De voz rouca, entonação rasgada a mesclar dor, frustração e revolta, Janis Lyn Joplin surge nesta cinebiografia como capaz de se expor, ser terna, sensível, carismática e de uma risada explosiva e cativante. Nada demais para a garota da pequena Port Arthur, Texas, que, adolescente, cantava em corais da escola, usava sapatos sem meias e saias justas, cabelos à beatnik e aderia às rodas dos garotos, tendência que chocava sua família.

Com olhar acusado, a cineasta/roteirista estadunidense Amy D. Berg desconstrói, neste “Janis – Little Girl Blue”, a imagem da Janis Joplin criatura do show business, ao mostrá-la como fruto de uma época de grande inquietação. De família classe média, pai engenheiro, mãe professora, primogênita de três irmãos, desde cedo se insurgiu contra o status quo. “(…) ela nunca pôde compreender como fazer para ser como todo mundo. Graças a Deus”, ironiza a amiga de infância Karleen Bennett.

Berg estrutura o filme de modo a que o espectador entenda o percurso por ela feito de Port Arthur a Los Angeles, na Califórnia. Suas idas e vindas são configuradas por trilhos, trens e pontes. São imagens em p&b e a cores de filmes da década de 50/60, de programas de TV, de Talk Shows, de recortes de jornais e revistas, fotografias da família e de sua infância, adolescência e carreira. Enfatizam a imagem da jovem com tendência a engordar, solitária, carente de afeto, vítima de bullying e com raras amigas.

Janis muda em São Francisco

Mas é na Austin de 1962 com sua agitada noite, em que os afros-estadunidenses cantavam blues e folk, que ela, aos dezenove anos, inicia sua trajetória no clube Walter Creek Boys. “(Eu) costumava cantar em clubes apenas por zoeira”. Contudo, este foi seu aprendizado de intérprete, influenciada pelos mitos afros Odetta (1930/2008), Bessie Smith (1894/1937), Aretha Franklin (1942), Billie Holiday (1915/1959) e, por último, Otis Redding (1941/1967), através dos quais lapidou a sua voz.

Assim ela vive até 1963, quando muda para a metrópole californiana São Francisco, onde os movimentos contra a segregação racial e a marginalização feminina ocupavam as ruas, e as comunidades hippies, grupos culturais e de tendências sexuais ditavam os comportamentos. “Éramos, explica o músico David Getz, da Banda Big Brother and the Holding Company, parte dessa coisa revolucionária e contracultural da revolução musical que iria mudar o mundo”, como se veria depois.

Janis, morando no apartamento da amiga afro-estadunidense Jao Whitaker, se integra a esse movimento, canta blue nos bares e se envolve com a comunidade gay. “Não acho que ela ficava com garotas para chocar. (…) fazia isso porque era o que sentia naquele momento”, diz Jao.
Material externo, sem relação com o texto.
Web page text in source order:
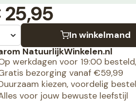
25,95
In winkelmand
NatuurlijkWinkelen.nl
werkdagen voor 19:00
bezorging vanaf €59,99
kiezen, voordelig
voor jouw bewuste leefstijl
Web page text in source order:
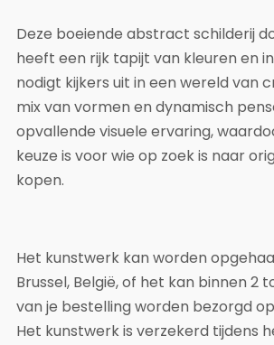
Deze boeiende abstract schilderij
heeft een rijk tapijt van kleuren en
nodigt kijkers uit in een wereld van
mix van vormen en dynamisch
opvallende visuele ervaring,
keuze is voor wie op zoek is naar
kopen.
Het kunstwerk kan worden
Brussel, België, of het kan binnen 2
van je bestelling worden bezorgd
Het kunstwerk is verzekerd tijdens

Isto incluía aderir a modismos e o que “rolava”. “Beber e drogar fazia parte do contexto e ela necessitava que dissessem como ela era ótima”, elucida.

Idas e vindas e as crises

Sua carreira, no entanto, não deslancha, e ela fica entre São Francisco e Port Arthur para se recuperar do vício de heroína. Num desses retornos, em 1966, se torna vocalista da Banda Big Brother And The Holding Company, com o qual grava três discos. E, para sua suprema glória, torna-se ícone pop ao se apresentar no Festival Pop de Monterey, Califórnia, em 1967. Então dá-se sua curta e meteórica carreira de três anos na cena musical dos EUA e internacional (1967/1970), como a maior cantora do rock.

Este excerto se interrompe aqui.